USA, 106 minutes, documentary
Director/writer/narrator: Alex Gibney
Photography: Maryse Alberti, Greg Andracke
Another decent documentary looking at the excesses of the Bush years in terms of its foreign policy, and another one already dated by developments that keep emerging (or that don't, but in which the stalling has advanced the story, to the degree it has been advanced, which is not nearly enough, as public concerns about it sadly sink into the sunset of his economic calamity). Focusing on the cancer of torture, a/k/a "harsh interrogation tactics" and the like by apologists, the unofficial official policy for which most likely started in Bagram and Guantanamo Bay but didn't really enter public consciousness until Abu Ghraib, this documentary examines the disappearance of a young Afghan taxi driver named Dilawar and his subsequent mysterious death at Bagram in 2002, relentlessly uncovering the horrific details as it burrows deeper and deeper for the information.
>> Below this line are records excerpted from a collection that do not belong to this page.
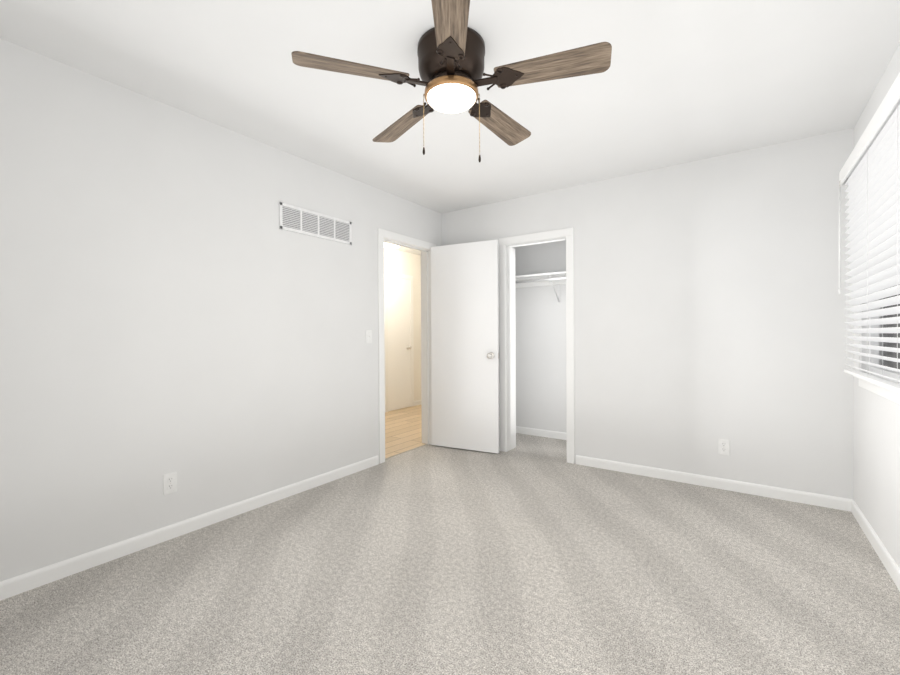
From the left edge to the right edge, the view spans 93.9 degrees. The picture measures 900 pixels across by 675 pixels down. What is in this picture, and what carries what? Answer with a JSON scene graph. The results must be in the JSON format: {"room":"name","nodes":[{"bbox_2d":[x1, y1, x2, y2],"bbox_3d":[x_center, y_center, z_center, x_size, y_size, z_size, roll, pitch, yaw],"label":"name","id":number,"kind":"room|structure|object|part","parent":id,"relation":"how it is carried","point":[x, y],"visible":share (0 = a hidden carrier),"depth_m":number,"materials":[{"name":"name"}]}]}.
{"room":"empty bedroom","nodes":[
{"label":"empty bedroom","id":0,"kind":"room"},
{"bbox_2d":[0,38,441,581],"bbox_3d":[-1.338,-0.092,2.868,0.120,2.465,4.460,0,0,35],"label":"wall","id":1,"kind":"structure","parent":0,"point":[174,297],"depth_m":2.34,"materials":[{"name":"paint"}]},
{"bbox_2d":[163,472,176,494],"bbox_3d":[-1.591,0.829,2.392,0.008,0.115,0.070,0,0,35],"label":"electrical outlet","id":2,"kind":"object","parent":1,"relation":"attached to","point":[169,483],"visible":1,"depth_m":2.39,"materials":[{"name":"white plastic"}]},
{"bbox_2d":[0,455,378,600],"bbox_3d":[-1.554,1.105,2.442,0.013,0.078,3.194,0,0,35],"label":"baseboard","id":3,"kind":"structure","parent":1,"relation":"attached to","point":[17,585],"depth_m":2.33,"materials":[{"name":"paint"}]},
{"bbox_2d":[279,202,351,244],"bbox_3d":[-1.009,-0.863,3.227,0.010,0.188,0.662,0,0,35],"label":"air vent","id":4,"kind":"object","parent":1,"relation":"in","point":[292,218],"visible":1,"depth_m":3.19,"materials":[{"name":"metal"}]},
{"bbox_2d":[366,330,371,342],"bbox_3d":[-0.702,-0.007,3.662,0.017,0.115,0.070,0,0,35],"label":"light switch","id":5,"kind":"object","parent":1,"relation":"attached to","point":[368,336],"visible":1,"depth_m":3.66,"materials":[{"name":"white plastic"}]},
{"bbox_2d":[378,228,435,463],"bbox_3d":[-0.450,0.073,4.148,0.156,2.108,0.854,0,0,35],"label":"door frame","id":6,"kind":"structure","parent":1,"relation":"attached to","point":[397,239],"depth_m":4.35,"materials":[{"name":"paint"}]},
{"bbox_2d":[431,240,498,452],"bbox_3d":[0.134,0.089,4.201,0.742,2.047,0.165,0,0,27],"label":"door","id":7,"kind":"structure","parent":1,"relation":"in","point":[464,345],"depth_m":4.17,"materials":[{"name":"paint"}]},
{"bbox_2d":[384,247,420,411],"bbox_3d":[-0.452,-0.106,4.250,0.004,2.465,5.220,0,0,35],"label":"wall","id":8,"kind":"structure","parent":0,"point":[401,262],"depth_m":4.35,"materials":[{"name":"paint"}]},
{"bbox_2d":[384,271,413,411],"bbox_3d":[-0.783,0.062,6.523,0.016,2.103,0.666,0,0,35],"label":"door frame","id":9,"kind":"structure","parent":8,"relation":"attached to","point":[396,275],"depth_m":6.33,"materials":[{"name":"paint"}]},
{"bbox_2d":[388,276,411,410],"bbox_3d":[-0.757,0.092,6.505,0.074,2.022,0.524,0,0,35],"label":"hall door","id":10,"kind":"structure","parent":8,"relation":"in","point":[399,362],"depth_m":6.52,"materials":[{"name":"paint"}]},
{"bbox_2d":[414,400,420,405],"bbox_3d":[-0.444,1.069,7.014,0.013,0.078,0.512,0,0,35],"label":"baseboard","id":11,"kind":"structure","parent":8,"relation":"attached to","point":[417,402],"depth_m":6.86,"materials":[{"name":"paint"}]},
{"bbox_2d":[385,405,426,458],"bbox_3d":[-1.064,1.155,4.688,1.650,0.064,5.100,0,0,35],"label":"floor","id":12,"kind":"structure","parent":0,"point":[403,430],"depth_m":5.07,"materials":[{"name":"brown wood"}]},
{"bbox_2d":[0,433,899,674],"bbox_3d":[0.259,1.167,2.245,3.313,0.060,5.000,0,0,35],"label":"floor","id":13,"kind":"structure","parent":0,"point":[532,555],"depth_m":1.91,"materials":[{"name":"grey carpet"}]},
{"bbox_2d":[0,0,899,255],"bbox_3d":[-0.052,-1.363,3.191,5.143,0.060,6.480,0,0,35],"label":"ceiling","id":14,"kind":"structure","parent":0,"point":[677,82],"depth_m":2.14,"materials":[{"name":"paint"}]},
{"bbox_2d":[384,242,399,248],"bbox_3d":[-0.789,-1.269,5.654,0.340,0.154,0.340,0,0,35],"label":"hall ceiling light","id":15,"kind":"object","parent":14,"relation":"attached to","point":[389,246],"visible":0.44,"depth_m":5.59,"materials":[{"name":"white fabric"}]},
{"bbox_2d":[291,0,611,162],"bbox_3d":[0.035,-1.064,1.964,1.330,0.523,1.280,0,0,35],"label":"ceiling fan","id":16,"kind":"object","parent":14,"relation":"hanging from","point":[451,50],"visible":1,"depth_m":1.82,"materials":[{"name":"brown wood"}]},
{"bbox_3d":[-0.365,-1.141,1.811,0.591,0.020,0.148,0,13,-17],"label":"blade","id":17,"kind":"part","parent":16,"relation":"part of","materials":[{"name":"brown wood"}]},
{"bbox_3d":[-0.225,-1.145,2.240,0.148,0.020,0.591,-17,10,-35],"label":"blade","id":18,"kind":"part","parent":16,"relation":"part of","materials":[{"name":"brown wood"}]},
{"bbox_3d":[0.001,-1.141,1.537,0.148,0.020,0.591,13,1,1],"label":"blade","id":19,"kind":"part","parent":16,"relation":"part of","materials":[{"name":"brown wood"}]},
{"bbox_3d":[0.007,-1.078,1.927,0.226,0.042,0.226,0,0,35],"label":"glass","id":20,"kind":"part","parent":16,"relation":"part of","materials":[{"name":"white glass"}]},
{"bbox_3d":[0.245,-1.147,2.235,0.148,0.020,0.591,-16,-9,36],"label":"blade","id":21,"kind":"part","parent":16,"relation":"part of","materials":[{"name":"brown wood"}]},
{"bbox_3d":[0.378,-1.145,1.809,0.591,0.020,0.148,0,-13,17],"label":"blade","id":22,"kind":"part","parent":16,"relation":"part of","materials":[{"name":"brown wood"}]},
{"bbox_2d":[512,240,566,432],"bbox_3d":[1.073,-0.114,4.346,1.470,2.465,0.720,0,0,35],"label":"wall","id":23,"kind":"structure","parent":0,"point":[540,357],"depth_m":4.74,"materials":[{"name":"paint"}]},
{"bbox_2d":[515,271,565,302],"bbox_3d":[1.153,-0.528,4.462,1.348,0.290,0.309,0,0,35],"label":"shelf","id":24,"kind":"object","parent":23,"relation":"attached to","point":[546,279],"visible":0.46,"depth_m":4.57,"materials":[{"name":"wood"}]},
{"bbox_2d":[516,426,566,439],"bbox_3d":[1.062,1.080,4.329,1.350,0.078,0.660,0,0,35],"label":"baseboard","id":25,"kind":"structure","parent":23,"relation":"attached to","point":[543,433],"depth_m":4.74,"materials":[{"name":"paint"}]},
{"bbox_2d":[442,128,853,498],"bbox_3d":[1.339,-0.111,3.649,3.383,2.465,0.120,0,0,35],"label":"wall","id":26,"kind":"structure","parent":0,"point":[710,305],"depth_m":3.13,"materials":[{"name":"paint"}]},
{"bbox_2d":[499,227,574,463],"bbox_3d":[0.854,0.073,4.031,0.746,2.098,0.221,0,0,35],"label":"trim","id":27,"kind":"structure","parent":26,"relation":"attached to","point":[507,361],"depth_m":4.12,"materials":[{"name":"paint"}]},
{"bbox_2d":[576,455,847,510],"bbox_3d":[1.848,1.083,3.225,1.777,0.078,0.013,0,0,35],"label":"baseboard","id":28,"kind":"structure","parent":26,"relation":"attached to","point":[833,502],"depth_m":3.10,"materials":[{"name":"paint"}]},
{"bbox_2d":[718,439,729,454],"bbox_3d":[2.022,0.809,3.105,0.070,0.115,0.008,0,0,35],"label":"electrical outlet","id":29,"kind":"object","parent":26,"relation":"attached to","point":[723,446],"visible":1,"depth_m":3.10,"materials":[{"name":"white plastic"}]},
{"bbox_2d":[853,44,899,567],"bbox_3d":[1.404,-0.093,0.887,0.120,2.465,4.340,0,0,35],"label":"wall","id":30,"kind":"structure","parent":0,"point":[876,493],"depth_m":2.23,"materials":[{"name":"paint"}]},
{"bbox_2d":[838,73,899,392],"bbox_3d":[1.952,-0.398,1.874,0.106,1.234,1.730,0,0,35],"label":"window blinds","id":31,"kind":"object","parent":30,"relation":"attached to","point":[869,173],"visible":1,"depth_m":2.02,"materials":[{"name":"paint"}]},
{"bbox_2d":[848,499,899,590],"bbox_3d":[1.390,1.100,0.982,0.013,0.078,4.220,0,0,35],"label":"baseboard","id":32,"kind":"structure","parent":30,"relation":"attached to","point":[892,568],"depth_m":2.19,"materials":[{"name":"paint"}]},
{"bbox_2d":[853,284,899,403],"bbox_3d":[2.025,-0.315,1.823,0.140,1.230,1.710,0,0,35],"label":"window unit","id":33,"kind":"structure","parent":30,"relation":"in","point":[887,372],"depth_m":2.29,"materials":[{"name":"plastic"}]}
]}
Among them: Dilawar was beaten so badly that his legs were essentially pulped while he was still alive. All follow-up investigation has so far shown that he was guilty of nothing, but merely caught up in unfortunate circumstances; in the wrong place at the wrong time, as they say. U.S. government response: "oh no we dit-ten" alternating with "ooops." These things are important—this information has to get out. But they are formidably depressing too, and so, for better or worse, is this documentary.